- **Source records**
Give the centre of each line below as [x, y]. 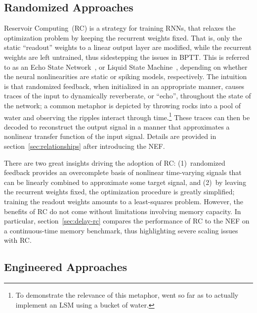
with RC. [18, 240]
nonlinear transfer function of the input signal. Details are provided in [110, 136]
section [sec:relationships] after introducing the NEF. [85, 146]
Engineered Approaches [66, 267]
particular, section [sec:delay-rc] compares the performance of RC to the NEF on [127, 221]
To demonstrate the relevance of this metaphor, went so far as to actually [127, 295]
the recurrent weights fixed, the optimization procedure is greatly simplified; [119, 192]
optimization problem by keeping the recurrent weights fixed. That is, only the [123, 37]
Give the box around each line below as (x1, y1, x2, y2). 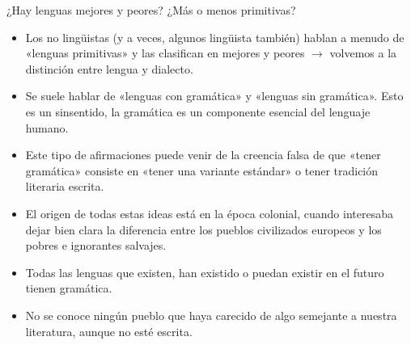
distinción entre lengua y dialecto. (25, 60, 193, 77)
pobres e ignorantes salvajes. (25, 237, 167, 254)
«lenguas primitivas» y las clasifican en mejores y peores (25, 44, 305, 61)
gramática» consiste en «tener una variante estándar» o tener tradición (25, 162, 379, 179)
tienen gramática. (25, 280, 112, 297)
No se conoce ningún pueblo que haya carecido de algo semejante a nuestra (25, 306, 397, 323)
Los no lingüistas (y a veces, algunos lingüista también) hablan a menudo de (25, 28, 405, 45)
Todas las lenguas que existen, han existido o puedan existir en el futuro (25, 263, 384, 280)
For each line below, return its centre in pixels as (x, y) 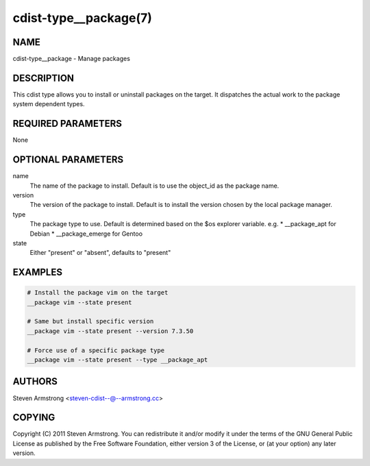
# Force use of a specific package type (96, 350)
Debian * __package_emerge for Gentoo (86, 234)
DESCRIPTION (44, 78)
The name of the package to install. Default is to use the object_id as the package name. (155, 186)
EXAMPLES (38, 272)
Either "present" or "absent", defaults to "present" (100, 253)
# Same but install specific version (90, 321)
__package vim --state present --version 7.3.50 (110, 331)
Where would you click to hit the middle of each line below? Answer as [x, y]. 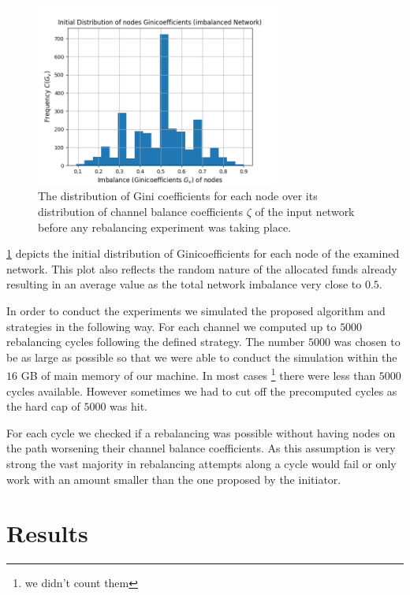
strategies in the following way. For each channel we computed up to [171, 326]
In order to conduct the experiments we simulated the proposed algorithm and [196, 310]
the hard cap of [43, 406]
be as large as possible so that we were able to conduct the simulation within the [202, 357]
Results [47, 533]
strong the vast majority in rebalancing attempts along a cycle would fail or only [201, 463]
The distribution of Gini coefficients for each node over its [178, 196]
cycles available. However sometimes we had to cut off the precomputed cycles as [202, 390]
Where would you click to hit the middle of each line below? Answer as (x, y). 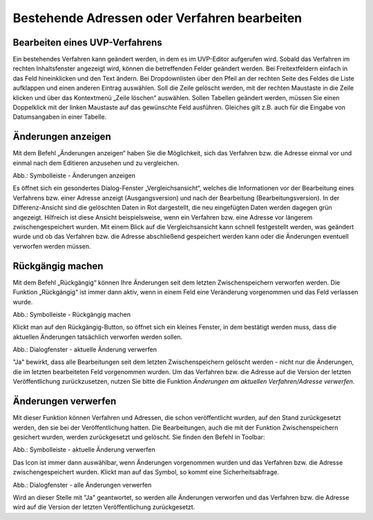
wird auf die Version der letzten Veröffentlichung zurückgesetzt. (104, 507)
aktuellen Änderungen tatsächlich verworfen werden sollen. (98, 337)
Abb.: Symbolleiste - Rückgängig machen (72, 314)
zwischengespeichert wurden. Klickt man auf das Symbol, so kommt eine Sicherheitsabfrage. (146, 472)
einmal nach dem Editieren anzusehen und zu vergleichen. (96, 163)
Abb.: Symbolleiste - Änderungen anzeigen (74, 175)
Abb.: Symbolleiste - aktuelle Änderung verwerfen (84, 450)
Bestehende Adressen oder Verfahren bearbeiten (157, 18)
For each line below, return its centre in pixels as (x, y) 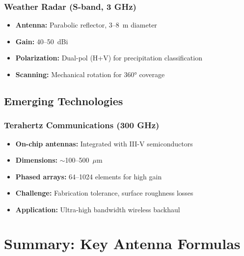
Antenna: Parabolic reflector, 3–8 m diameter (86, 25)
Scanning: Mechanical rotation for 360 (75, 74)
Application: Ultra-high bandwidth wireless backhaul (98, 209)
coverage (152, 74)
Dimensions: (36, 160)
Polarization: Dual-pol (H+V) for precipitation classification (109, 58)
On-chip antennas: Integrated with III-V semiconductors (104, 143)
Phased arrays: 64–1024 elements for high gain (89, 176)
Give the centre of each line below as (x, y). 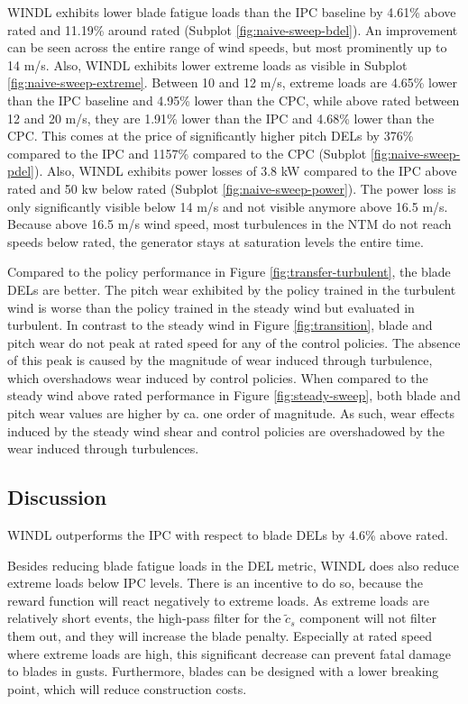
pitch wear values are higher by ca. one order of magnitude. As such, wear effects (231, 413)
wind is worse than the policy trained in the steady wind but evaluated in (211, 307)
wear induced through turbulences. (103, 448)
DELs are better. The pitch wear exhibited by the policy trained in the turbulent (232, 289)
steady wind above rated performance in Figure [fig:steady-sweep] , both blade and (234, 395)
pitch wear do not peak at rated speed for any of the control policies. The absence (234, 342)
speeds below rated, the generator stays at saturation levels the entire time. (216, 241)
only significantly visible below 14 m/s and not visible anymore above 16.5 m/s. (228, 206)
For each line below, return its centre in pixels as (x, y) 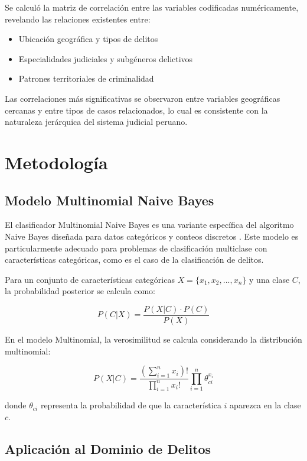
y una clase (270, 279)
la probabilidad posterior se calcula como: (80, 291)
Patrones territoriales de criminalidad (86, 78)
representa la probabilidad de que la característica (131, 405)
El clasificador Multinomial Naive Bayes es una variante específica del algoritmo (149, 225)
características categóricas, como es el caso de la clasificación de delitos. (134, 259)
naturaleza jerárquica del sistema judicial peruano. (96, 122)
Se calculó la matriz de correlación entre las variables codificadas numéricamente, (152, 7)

- **PROBLEM STATEMENT**
Could you set down nothing but the lines from the one containing "Scanning: Mechanical rotation" through the last line of the records above, both ends included, exactly as given and free of pictures?

- **SOLVED EXERCISE**
Scanning: Mechanical rotation for 360 (75, 74)
Application: Ultra-high bandwidth wireless backhaul (98, 209)
coverage (152, 74)
Dimensions: (36, 160)
Polarization: Dual-pol (H+V) for precipitation classification (109, 58)
On-chip antennas: Integrated with III-V semiconductors (104, 143)
Phased arrays: 64–1024 elements for high gain (89, 176)
Give the centre of each line below as (x, y). 
pitch wear values are higher by ca. one order of magnitude. As such, wear effects (231, 413)
wind is worse than the policy trained in the steady wind but evaluated in (211, 307)
wear induced through turbulences. (103, 448)
DELs are better. The pitch wear exhibited by the policy trained in the turbulent (232, 289)
steady wind above rated performance in Figure [fig:steady-sweep] , both blade and (234, 395)
pitch wear do not peak at rated speed for any of the control policies. The absence (234, 342)
speeds below rated, the generator stays at saturation levels the entire time. (216, 241)
only significantly visible below 14 m/s and not visible anymore above 16.5 m/s. (228, 206)
For each line below, return its centre in pixels as (x, y) 
y una clase (270, 279)
la probabilidad posterior se calcula como: (80, 291)
Patrones territoriales de criminalidad (86, 78)
representa la probabilidad de que la característica (131, 405)
El clasificador Multinomial Naive Bayes es una variante específica del algoritmo (149, 225)
características categóricas, como es el caso de la clasificación de delitos. (134, 259)
naturaleza jerárquica del sistema judicial peruano. (96, 122)
Se calculó la matriz de correlación entre las variables codificadas numéricamente, (152, 7)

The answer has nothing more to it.